• _PROBLEM TO WORK ON_:
From the first entry to the last, copy the material exactly as it stands.

-------- DATA TO PROCESS

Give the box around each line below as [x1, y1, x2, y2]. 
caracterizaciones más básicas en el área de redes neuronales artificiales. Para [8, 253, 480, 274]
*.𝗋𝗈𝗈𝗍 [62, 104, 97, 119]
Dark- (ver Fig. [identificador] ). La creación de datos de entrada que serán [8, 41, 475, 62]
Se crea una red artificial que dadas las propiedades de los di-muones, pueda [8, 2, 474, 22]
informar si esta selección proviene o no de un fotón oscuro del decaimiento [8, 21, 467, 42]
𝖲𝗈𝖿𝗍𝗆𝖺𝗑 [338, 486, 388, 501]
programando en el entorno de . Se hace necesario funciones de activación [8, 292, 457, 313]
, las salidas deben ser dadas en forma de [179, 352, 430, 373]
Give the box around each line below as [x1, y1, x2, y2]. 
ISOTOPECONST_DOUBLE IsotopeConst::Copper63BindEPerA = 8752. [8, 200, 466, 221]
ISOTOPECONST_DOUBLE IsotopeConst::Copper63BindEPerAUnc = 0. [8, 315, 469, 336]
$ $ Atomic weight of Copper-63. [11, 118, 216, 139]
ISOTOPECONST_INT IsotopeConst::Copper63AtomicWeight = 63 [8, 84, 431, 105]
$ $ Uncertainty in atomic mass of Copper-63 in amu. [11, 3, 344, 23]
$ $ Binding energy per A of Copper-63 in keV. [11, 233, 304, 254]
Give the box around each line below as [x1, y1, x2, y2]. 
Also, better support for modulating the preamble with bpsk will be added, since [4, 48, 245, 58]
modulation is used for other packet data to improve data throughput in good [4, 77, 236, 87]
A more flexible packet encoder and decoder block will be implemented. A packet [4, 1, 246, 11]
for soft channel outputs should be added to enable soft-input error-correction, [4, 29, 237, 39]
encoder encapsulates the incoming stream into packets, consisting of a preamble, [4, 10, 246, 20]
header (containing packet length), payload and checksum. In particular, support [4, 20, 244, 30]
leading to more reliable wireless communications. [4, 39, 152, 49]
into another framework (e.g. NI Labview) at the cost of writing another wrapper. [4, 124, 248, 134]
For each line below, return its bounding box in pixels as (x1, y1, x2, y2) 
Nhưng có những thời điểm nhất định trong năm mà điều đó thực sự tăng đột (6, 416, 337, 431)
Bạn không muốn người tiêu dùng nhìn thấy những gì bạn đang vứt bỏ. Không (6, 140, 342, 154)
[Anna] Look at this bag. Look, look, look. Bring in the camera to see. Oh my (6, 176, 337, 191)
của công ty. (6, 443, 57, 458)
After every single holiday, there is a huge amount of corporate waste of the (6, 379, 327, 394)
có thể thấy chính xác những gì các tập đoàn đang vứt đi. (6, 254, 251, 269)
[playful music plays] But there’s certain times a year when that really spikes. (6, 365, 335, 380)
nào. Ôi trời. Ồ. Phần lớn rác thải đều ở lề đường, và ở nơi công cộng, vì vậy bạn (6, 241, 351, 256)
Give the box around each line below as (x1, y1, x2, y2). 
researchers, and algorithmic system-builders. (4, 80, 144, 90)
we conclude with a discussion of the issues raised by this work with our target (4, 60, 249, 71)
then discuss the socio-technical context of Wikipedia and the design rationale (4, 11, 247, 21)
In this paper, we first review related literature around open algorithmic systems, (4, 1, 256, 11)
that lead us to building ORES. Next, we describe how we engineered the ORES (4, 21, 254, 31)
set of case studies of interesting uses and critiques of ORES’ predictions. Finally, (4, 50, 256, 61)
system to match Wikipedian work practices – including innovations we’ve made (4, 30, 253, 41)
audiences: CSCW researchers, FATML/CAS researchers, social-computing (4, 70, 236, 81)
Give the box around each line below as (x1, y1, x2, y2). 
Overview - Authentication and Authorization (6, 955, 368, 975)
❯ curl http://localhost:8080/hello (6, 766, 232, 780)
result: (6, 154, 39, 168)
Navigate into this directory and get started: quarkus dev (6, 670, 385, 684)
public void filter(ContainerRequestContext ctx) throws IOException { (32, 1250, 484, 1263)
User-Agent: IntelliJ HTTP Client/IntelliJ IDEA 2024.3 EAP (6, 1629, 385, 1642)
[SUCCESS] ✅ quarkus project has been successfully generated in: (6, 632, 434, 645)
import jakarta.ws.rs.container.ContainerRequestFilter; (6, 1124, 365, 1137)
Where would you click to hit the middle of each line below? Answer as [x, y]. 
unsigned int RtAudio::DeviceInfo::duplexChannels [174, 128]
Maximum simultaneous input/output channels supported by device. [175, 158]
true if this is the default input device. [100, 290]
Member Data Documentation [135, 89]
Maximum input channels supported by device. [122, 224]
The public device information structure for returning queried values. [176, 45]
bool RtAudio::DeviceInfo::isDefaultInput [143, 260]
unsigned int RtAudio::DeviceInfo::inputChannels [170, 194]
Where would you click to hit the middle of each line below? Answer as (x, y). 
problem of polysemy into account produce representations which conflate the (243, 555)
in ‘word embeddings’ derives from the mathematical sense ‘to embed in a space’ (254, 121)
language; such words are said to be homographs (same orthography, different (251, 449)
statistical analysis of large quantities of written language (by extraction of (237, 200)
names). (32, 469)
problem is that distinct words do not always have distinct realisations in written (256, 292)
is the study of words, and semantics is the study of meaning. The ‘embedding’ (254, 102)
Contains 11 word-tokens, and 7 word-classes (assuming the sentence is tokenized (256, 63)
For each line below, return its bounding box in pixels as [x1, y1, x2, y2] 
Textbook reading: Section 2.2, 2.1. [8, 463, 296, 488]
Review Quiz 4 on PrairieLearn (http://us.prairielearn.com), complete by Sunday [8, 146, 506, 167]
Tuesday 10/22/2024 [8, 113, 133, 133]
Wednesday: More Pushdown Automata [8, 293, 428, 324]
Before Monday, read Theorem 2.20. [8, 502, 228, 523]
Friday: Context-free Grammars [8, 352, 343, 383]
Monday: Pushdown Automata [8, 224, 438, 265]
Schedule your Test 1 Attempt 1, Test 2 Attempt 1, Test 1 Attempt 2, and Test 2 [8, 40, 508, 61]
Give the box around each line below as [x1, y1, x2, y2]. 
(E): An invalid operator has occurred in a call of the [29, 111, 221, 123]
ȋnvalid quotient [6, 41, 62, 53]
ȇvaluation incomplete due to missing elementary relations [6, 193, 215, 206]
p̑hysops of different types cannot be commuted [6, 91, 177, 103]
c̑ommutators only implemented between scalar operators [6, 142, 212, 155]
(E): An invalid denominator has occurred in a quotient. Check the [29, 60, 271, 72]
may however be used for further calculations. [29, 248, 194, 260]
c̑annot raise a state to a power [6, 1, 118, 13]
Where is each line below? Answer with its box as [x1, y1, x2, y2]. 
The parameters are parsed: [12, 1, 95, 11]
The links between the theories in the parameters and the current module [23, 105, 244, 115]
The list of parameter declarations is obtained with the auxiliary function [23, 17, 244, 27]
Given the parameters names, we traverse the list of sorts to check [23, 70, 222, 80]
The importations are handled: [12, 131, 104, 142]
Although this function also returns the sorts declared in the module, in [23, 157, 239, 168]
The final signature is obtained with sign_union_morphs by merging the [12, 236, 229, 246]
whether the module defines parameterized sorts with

----------------

• _WRITTEN RESPONSE_:
Give the box around each line below as [x1, y1, x2, y2]. 
caracterizaciones más básicas en el área de redes neuronales artificiales. Para [8, 253, 480, 274]
*.𝗋𝗈𝗈𝗍 [62, 104, 97, 119]
Dark- (ver Fig. [identificador] ). La creación de datos de entrada que serán [8, 41, 475, 62]
Se crea una red artificial que dadas las propiedades de los di-muones, pueda [8, 2, 474, 22]
informar si esta selección proviene o no de un fotón oscuro del decaimiento [8, 21, 467, 42]
𝖲𝗈𝖿𝗍𝗆𝖺𝗑 [338, 486, 388, 501]
programando en el entorno de . Se hace necesario funciones de activación [8, 292, 457, 313]
, las salidas deben ser dadas en forma de [179, 352, 430, 373]
Give the box around each line below as [x1, y1, x2, y2]. 
ISOTOPECONST_DOUBLE IsotopeConst::Copper63BindEPerA = 8752. [8, 200, 466, 221]
ISOTOPECONST_DOUBLE IsotopeConst::Copper63BindEPerAUnc = 0. [8, 315, 469, 336]
$ $ Atomic weight of Copper-63. [11, 118, 216, 139]
ISOTOPECONST_INT IsotopeConst::Copper63AtomicWeight = 63 [8, 84, 431, 105]
$ $ Uncertainty in atomic mass of Copper-63 in amu. [11, 3, 344, 23]
$ $ Binding energy per A of Copper-63 in keV. [11, 233, 304, 254]
Give the box around each line below as [x1, y1, x2, y2]. 
Also, better support for modulating the preamble with bpsk will be added, since [4, 48, 245, 58]
modulation is used for other packet data to improve data throughput in good [4, 77, 236, 87]
A more flexible packet encoder and decoder block will be implemented. A packet [4, 1, 246, 11]
for soft channel outputs should be added to enable soft-input error-correction, [4, 29, 237, 39]
encoder encapsulates the incoming stream into packets, consisting of a preamble, [4, 10, 246, 20]
header (containing packet length), payload and checksum. In particular, support [4, 20, 244, 30]
leading to more reliable wireless communications. [4, 39, 152, 49]
into another framework (e.g. NI Labview) at the cost of writing another wrapper. [4, 124, 248, 134]
For each line below, return its bounding box in pixels as (x1, y1, x2, y2) 
Nhưng có những thời điểm nhất định trong năm mà điều đó thực sự tăng đột (6, 416, 337, 431)
Bạn không muốn người tiêu dùng nhìn thấy những gì bạn đang vứt bỏ. Không (6, 140, 342, 154)
[Anna] Look at this bag. Look, look, look. Bring in the camera to see. Oh my (6, 176, 337, 191)
của công ty. (6, 443, 57, 458)
After every single holiday, there is a huge amount of corporate waste of the (6, 379, 327, 394)
có thể thấy chính xác những gì các tập đoàn đang vứt đi. (6, 254, 251, 269)
[playful music plays] But there’s certain times a year when that really spikes. (6, 365, 335, 380)
nào. Ôi trời. Ồ. Phần lớn rác thải đều ở lề đường, và ở nơi công cộng, vì vậy bạn (6, 241, 351, 256)
Give the box around each line below as (x1, y1, x2, y2). 
researchers, and algorithmic system-builders. (4, 80, 144, 90)
we conclude with a discussion of the issues raised by this work with our target (4, 60, 249, 71)
then discuss the socio-technical context of Wikipedia and the design rationale (4, 11, 247, 21)
In this paper, we first review related literature around open algorithmic systems, (4, 1, 256, 11)
that lead us to building ORES. Next, we describe how we engineered the ORES (4, 21, 254, 31)
set of case studies of interesting uses and critiques of ORES’ predictions. Finally, (4, 50, 256, 61)
system to match Wikipedian work practices – including innovations we’ve made (4, 30, 253, 41)
audiences: CSCW researchers, FATML/CAS researchers, social-computing (4, 70, 236, 81)
Give the box around each line below as (x1, y1, x2, y2). 
Overview - Authentication and Authorization (6, 955, 368, 975)
❯ curl http://localhost:8080/hello (6, 766, 232, 780)
result: (6, 154, 39, 168)
Navigate into this directory and get started: quarkus dev (6, 670, 385, 684)
public void filter(ContainerRequestContext ctx) throws IOException { (32, 1250, 484, 1263)
User-Agent: IntelliJ HTTP Client/IntelliJ IDEA 2024.3 EAP (6, 1629, 385, 1642)
[SUCCESS] ✅ quarkus project has been successfully generated in: (6, 632, 434, 645)
import jakarta.ws.rs.container.ContainerRequestFilter; (6, 1124, 365, 1137)
Where would you click to hit the middle of each line below? Answer as [x, y]. 
unsigned int RtAudio::DeviceInfo::duplexChannels [174, 128]
Maximum simultaneous input/output channels supported by device. [175, 158]
true if this is the default input device. [100, 290]
Member Data Documentation [135, 89]
Maximum input channels supported by device. [122, 224]
The public device information structure for returning queried values. [176, 45]
bool RtAudio::DeviceInfo::isDefaultInput [143, 260]
unsigned int RtAudio::DeviceInfo::inputChannels [170, 194]
Where would you click to hit the middle of each line below? Answer as (x, y). 
problem of polysemy into account produce representations which conflate the (243, 555)
in ‘word embeddings’ derives from the mathematical sense ‘to embed in a space’ (254, 121)
language; such words are said to be homographs (same orthography, different (251, 449)
statistical analysis of large quantities of written language (by extraction of (237, 200)
names). (32, 469)
problem is that distinct words do not always have distinct realisations in written (256, 292)
is the study of words, and semantics is the study of meaning. The ‘embedding’ (254, 102)
Contains 11 word-tokens, and 7 word-classes (assuming the sentence is tokenized (256, 63)
For each line below, return its bounding box in pixels as [x1, y1, x2, y2] 
Textbook reading: Section 2.2, 2.1. [8, 463, 296, 488]
Review Quiz 4 on PrairieLearn (http://us.prairielearn.com), complete by Sunday [8, 146, 506, 167]
Tuesday 10/22/2024 [8, 113, 133, 133]
Wednesday: More Pushdown Automata [8, 293, 428, 324]
Before Monday, read Theorem 2.20. [8, 502, 228, 523]
Friday: Context-free Grammars [8, 352, 343, 383]
Monday: Pushdown Automata [8, 224, 438, 265]
Schedule your Test 1 Attempt 1, Test 2 Attempt 1, Test 1 Attempt 2, and Test 2 [8, 40, 508, 61]
Give the box around each line below as [x1, y1, x2, y2]. 
(E): An invalid operator has occurred in a call of the [29, 111, 221, 123]
ȋnvalid quotient [6, 41, 62, 53]
ȇvaluation incomplete due to missing elementary relations [6, 193, 215, 206]
p̑hysops of different types cannot be commuted [6, 91, 177, 103]
c̑ommutators only implemented between scalar operators [6, 142, 212, 155]
(E): An invalid denominator has occurred in a quotient. Check the [29, 60, 271, 72]
may however be used for further calculations. [29, 248, 194, 260]
c̑annot raise a state to a power [6, 1, 118, 13]
Where is each line below? Answer with its box as [x1, y1, x2, y2]. 
The parameters are parsed: [12, 1, 95, 11]
The links between the theories in the parameters and the current module [23, 105, 244, 115]
The list of parameter declarations is obtained with the auxiliary function [23, 17, 244, 27]
Given the parameters names, we traverse the list of sorts to check [23, 70, 222, 80]
The importations are handled: [12, 131, 104, 142]
Although this function also returns the sorts declared in the module, in [23, 157, 239, 168]
The final signature is obtained with sign_union_morphs by merging the [12, 236, 229, 246]
whether the module defines parameterized sorts with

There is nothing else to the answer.